**Data to examine**
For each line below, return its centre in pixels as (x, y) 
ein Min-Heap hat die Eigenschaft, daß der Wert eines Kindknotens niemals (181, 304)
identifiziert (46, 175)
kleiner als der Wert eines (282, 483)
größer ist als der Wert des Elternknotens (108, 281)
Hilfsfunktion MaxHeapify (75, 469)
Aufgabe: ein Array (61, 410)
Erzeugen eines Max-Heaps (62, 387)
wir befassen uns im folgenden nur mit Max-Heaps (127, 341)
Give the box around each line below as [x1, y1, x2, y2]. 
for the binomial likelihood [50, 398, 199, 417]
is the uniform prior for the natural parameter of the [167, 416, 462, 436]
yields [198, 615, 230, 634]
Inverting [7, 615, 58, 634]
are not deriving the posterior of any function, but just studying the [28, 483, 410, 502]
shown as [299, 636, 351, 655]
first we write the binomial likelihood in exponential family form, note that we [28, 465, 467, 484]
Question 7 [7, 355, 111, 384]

**Description of the task**
Transcribe the records above exactly, beginning at the line that contains "größer ist als" and ending with the line that contains "Give the box", both included, and nothing else.

**Solution to this task**
größer ist als der Wert des Elternknotens (108, 281)
Hilfsfunktion MaxHeapify (75, 469)
Aufgabe: ein Array (61, 410)
Erzeugen eines Max-Heaps (62, 387)
wir befassen uns im folgenden nur mit Max-Heaps (127, 341)
Give the box around each line below as [x1, y1, x2, y2]. 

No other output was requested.